Could the records be returned exactly, with the pictures left out?

Records drawn from a dataset:
■ ■ ■ ■ ■

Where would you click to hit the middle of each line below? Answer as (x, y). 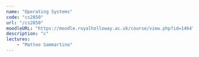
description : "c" (28, 34)
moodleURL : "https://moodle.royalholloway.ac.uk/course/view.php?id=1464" (100, 28)
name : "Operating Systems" (39, 12)
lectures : (18, 39)
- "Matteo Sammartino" (45, 45)
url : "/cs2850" (25, 23)
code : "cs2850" (25, 17)

■ ■ ■ ■ ■

= WRITTEN ANSWER =
Where would you click to hit the middle of each line below? Answer as (x, y). 
description : "c" (28, 34)
moodleURL : "https://moodle.royalholloway.ac.uk/course/view.php?id=1464" (100, 28)
name : "Operating Systems" (39, 12)
lectures : (18, 39)
- "Matteo Sammartino" (45, 45)
url : "/cs2850" (25, 23)
code : "cs2850" (25, 17)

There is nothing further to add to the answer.